Another interesting aspect of the current study is the impressive potential of S. cerevisiae to produce ethanol from saccharified rice straw by P. purpurogenum MM70. However, solid loading above 15% level may not result in greater cellulose conversion in SSF process, owing to high viscosity and mass transfer27, the ethanol obtained during the fermentation process of cellulosic hydrolysate was 12 g L–1. The efficiency of the S. cerevisiae in the conversion of biomass being 45.37%. Whereas, the reducing sugars content was 40.43 gL–1. Surprisingly, the ethanol yield (12 g L–1) was much higher when compared to 3.05 g L–1, reported during saccharification and fermentation of sugarcane bagasse treated biologically with Cerioporipsis and Phanerochaete28 and more than 8.85 g L–1 recorded by co-culture fermentation of tapioca flour as the substrate by Aspergillus niger and S. cerevisiae19. On the other hand, the ethanol yield was slightly lower than 16.5 g L–1 that reported by Mahajan et al.29, who used S. cerevisiae in culture extract of Malbranchea cinnamomea to produce ethanol from alkali treated rice straw after supplementation of β-glucosidase from Aspergillus sp. "O" (35 cellobiase U g–1 substrate) and lower than 30.8 g L–1 resulted from enzymatic hydrolysis (The enzyme loading was set at 6.5 U g–1 FPase using a commercial cellulose) of RS and fermented by Pichia stipites30. The increase in bioethanol yield in the last two examples can be referred to use commercial cellulase enzymes, which make the processes more expensive.
CONCLUSION
Good management of microbial interactions can be directed in successful bioconversion of agro-waste.
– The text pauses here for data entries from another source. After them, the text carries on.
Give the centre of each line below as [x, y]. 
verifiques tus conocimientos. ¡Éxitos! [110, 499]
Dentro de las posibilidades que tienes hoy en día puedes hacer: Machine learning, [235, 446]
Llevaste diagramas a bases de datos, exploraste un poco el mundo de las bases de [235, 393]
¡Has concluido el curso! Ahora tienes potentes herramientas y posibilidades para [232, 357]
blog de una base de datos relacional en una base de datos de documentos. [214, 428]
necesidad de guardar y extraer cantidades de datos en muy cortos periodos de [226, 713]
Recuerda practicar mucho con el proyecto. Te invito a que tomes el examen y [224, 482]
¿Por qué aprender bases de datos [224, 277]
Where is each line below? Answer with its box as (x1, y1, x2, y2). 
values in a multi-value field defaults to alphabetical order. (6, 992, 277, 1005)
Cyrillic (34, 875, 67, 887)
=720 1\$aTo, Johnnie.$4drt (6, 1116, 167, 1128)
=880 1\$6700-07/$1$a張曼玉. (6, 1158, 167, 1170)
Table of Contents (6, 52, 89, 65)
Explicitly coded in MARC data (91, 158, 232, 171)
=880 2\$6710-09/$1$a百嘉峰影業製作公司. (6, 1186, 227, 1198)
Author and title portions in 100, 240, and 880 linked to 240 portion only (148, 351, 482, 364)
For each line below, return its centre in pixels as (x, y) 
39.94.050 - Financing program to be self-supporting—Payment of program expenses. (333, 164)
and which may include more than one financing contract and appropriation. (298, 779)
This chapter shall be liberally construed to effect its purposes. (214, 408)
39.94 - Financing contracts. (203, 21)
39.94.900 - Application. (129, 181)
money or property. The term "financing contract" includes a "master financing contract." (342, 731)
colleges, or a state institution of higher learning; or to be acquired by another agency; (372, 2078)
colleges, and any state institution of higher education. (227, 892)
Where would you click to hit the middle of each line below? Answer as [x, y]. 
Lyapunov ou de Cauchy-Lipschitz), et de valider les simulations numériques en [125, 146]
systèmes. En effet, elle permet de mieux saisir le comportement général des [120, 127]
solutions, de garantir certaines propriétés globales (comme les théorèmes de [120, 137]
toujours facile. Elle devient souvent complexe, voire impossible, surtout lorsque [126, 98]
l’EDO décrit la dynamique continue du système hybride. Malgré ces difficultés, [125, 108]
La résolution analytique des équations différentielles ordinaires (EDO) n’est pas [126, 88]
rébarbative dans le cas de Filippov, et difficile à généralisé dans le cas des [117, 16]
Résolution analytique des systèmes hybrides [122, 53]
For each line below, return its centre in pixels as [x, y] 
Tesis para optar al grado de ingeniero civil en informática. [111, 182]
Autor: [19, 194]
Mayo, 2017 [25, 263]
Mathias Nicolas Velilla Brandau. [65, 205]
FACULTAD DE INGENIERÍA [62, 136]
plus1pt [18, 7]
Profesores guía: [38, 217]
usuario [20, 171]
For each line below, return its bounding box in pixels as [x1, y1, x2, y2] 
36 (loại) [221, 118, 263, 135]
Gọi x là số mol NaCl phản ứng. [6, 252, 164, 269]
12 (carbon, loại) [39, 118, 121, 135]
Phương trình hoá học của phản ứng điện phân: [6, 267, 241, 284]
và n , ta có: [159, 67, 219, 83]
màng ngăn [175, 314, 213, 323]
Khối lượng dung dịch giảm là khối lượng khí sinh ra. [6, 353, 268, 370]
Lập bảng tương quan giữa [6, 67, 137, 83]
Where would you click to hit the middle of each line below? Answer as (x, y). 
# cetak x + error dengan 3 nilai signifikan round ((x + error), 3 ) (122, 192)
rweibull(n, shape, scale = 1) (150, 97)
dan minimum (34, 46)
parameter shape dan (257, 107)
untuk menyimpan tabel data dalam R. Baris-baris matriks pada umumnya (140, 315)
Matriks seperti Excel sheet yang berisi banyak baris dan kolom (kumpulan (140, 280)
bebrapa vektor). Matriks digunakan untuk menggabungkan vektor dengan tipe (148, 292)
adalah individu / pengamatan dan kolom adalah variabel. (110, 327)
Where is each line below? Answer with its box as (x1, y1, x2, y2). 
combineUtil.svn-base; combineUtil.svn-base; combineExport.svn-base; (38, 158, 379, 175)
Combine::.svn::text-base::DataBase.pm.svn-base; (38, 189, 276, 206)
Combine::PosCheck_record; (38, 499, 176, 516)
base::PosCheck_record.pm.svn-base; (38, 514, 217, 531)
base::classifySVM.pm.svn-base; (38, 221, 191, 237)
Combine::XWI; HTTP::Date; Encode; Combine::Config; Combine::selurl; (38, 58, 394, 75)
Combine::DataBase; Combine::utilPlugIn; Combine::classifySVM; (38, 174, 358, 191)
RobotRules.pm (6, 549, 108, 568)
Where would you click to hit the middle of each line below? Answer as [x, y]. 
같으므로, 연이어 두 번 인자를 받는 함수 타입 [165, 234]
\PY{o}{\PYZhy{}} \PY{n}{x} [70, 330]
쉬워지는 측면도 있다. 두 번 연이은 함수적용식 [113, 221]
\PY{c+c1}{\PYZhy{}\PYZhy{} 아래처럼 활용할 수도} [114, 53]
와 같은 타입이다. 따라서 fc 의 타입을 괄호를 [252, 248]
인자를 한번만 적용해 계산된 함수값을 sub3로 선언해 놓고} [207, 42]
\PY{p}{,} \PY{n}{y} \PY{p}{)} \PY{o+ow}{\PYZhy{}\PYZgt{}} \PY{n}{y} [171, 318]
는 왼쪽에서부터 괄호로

In this article both A. chroococcum and P. purpurogenum MM70 were grown in synergism mechanism, in which the C/N ratio decreased to a suitable value for growth and production of fungal cellulases which is the key factor in saccharification and subsequently production of bioethanol from RS. Additional work has to be done to use the nitrogen-fixing microbes in improving the C/N ration of different agro-wastes. This natural and inexpensive approach will make different agro-wastes suitable for microbial hydrolysis to many benefit compounds.
SIGNIFICANCE STATEMENT
This study revealed the impact of A. chroococcum in improving the C/N ratio of RS that can be beneficial in the hydrolysis of RS and other agro-wastes.
ACKNOWLEDGMENT
Authors are thankful to Biotech International Research and Development Center, Mansoura, Egypt for providing infrastructural facilities to carry out the bioethanol fermentation part.